Destaca-se também a importância de priorizar conteúdos de qualidade. Os especialistas envolvidos no relatório recomendam que as famílias escolham aplicativos e programas projetados para o desenvolvimento da primeira infância. Selecionar plataformas com objetivos pedagógicos claros contribui para o desenvolvimento de habilidades cognitivas, linguísticas e motoras. Da mesma forma, é recomendável que os adultos estejam presentes enquanto as crianças exploram o conteúdo. Conversar sobre o que está sendo visto na tela reforça a compreensão da mensagem e ajuda a evitar mal-entendidos.
A participação ativa dos pais ou cuidadores pode incluir assistir juntos a programas educativos, experimentar aplicativos interativos que ofereçam atividades de matemática básica ou vocabulário, e fazer perguntas sobre os personagens ou a história. Essas ações fortalecem os laços familiares e promovem a construção de aprendizagens compartilhadas. O relatório aponta que crianças cujos pais permanecem atentos durante as sessões de tela demonstram maior atenção e retenção de conceitos-chave.
No âmbito das políticas públicas, o relatório sugere iniciativas para ampliar o acesso a dispositivos e promover a alfabetização digital em comunidades com menos recursos. Entre as propostas estão:
– Oferecer internet de baixo custo.
– Fornecer tablets pré-configurados em centros comunitários ou bibliotecas.
– Capacitar educadores para identificar e recomendar conteúdos adequados.
Essas medidas visam garantir que os benefícios da tecnologia alcancem também as famílias que, por razões econômicas, poderiam ser excluídas dessa realidade. Com essas ações, é possível promover um uso mais inclusivo e construtivo da tecnologia para o desenvolvimento infantil.
Reflexões para um Uso Responsável
O caso apresentado no relatório “Toddlers, Tech and Talk” (2024) deixa claro que a tecnologia faz parte do dia a dia da primeira infância em uma parcela significativa dos lares. Há inúmeras possibilidades para melhorar habilidades cognitivas, manter vínculos culturais e estimular a criatividade, conforme descrito ao longo deste documento. No entanto, os riscos associados à exposição às telas e à falta de supervisão não devem ser subestimados. Um grande número de pais expressa preocupação com a segurança online, o acesso a conteúdos inadequados e a dependência excessiva de dispositivos.

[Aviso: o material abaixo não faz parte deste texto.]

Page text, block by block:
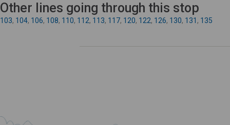
Other lines going through this stop
103, 104, 106, 108, 110, 112, 113, 117, 120, 122, 126, 130, 131 , 135
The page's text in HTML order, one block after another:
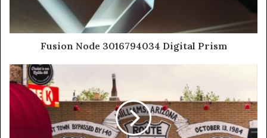
Fusion Node 3016794034 Digital Prism
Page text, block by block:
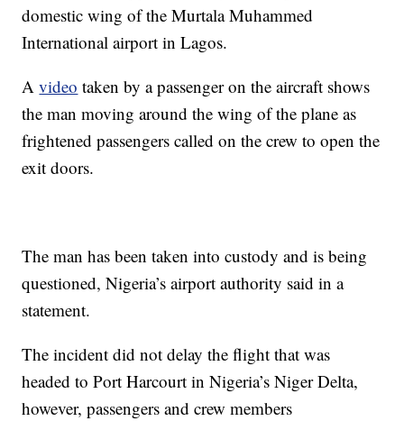
domestic wing of the Murtala Muhammed
International airport in Lagos.
Avideo taken by a passenger on the aircraft shows
the man moving around the wing of the plane as
frightened passengers called on the crew to open the
exit doors.
The man has been taken into custody and is being
questioned, Nigeria’s airport authority said in a
statement.
The incident did not delay the flight that was
headed to Port Harcourt in Nigeria’s Niger Delta,
however, passengers and crew members
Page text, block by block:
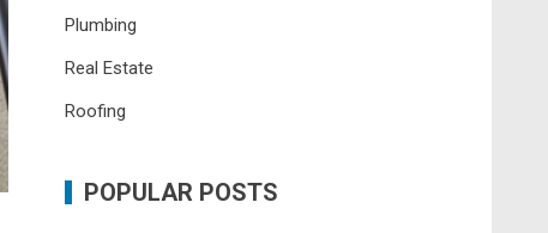
Plumbing
Real Estate
Roofing
POPULAR POSTS
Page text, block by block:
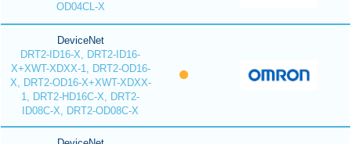
OD04CL-X
DeviceNet
DRT2-ID16-X, DRT2-ID16-
X+XWT-XDXX-1, DRT2-OD16-
X, DRT2-OD16-X+XWT-XDXX-
1, DRT2-HD16C-X, DRT2-
ID08C-X, DRT2-OD08C-X

A parentalidade e a educação na era digital enfrentam desafios que exigem o envolvimento de pais, educadores, autoridades e da própria indústria tecnológica. Apesar das barreiras socioeconômicas e culturais, a determinação em criar ambientes digitais mais seguros e adequados pode fazer a diferença. Seguir essas recomendações e continuar com pesquisas que considerem o papel da família, a diversidade cultural e a evolução do mercado tecnológico será essencial para moldar o futuro da relação entre tecnologia e desenvolvimento infantil.
Se as vantagens forem bem aproveitadas e os riscos forem gerenciados, as próximas gerações poderão crescer com um equilíbrio entre a curiosidade digital e habilidades sociais e cognitivas sólidas. Essa é uma meta que, segundo os especialistas, deve ser uma prioridade para todos os atores envolvidos.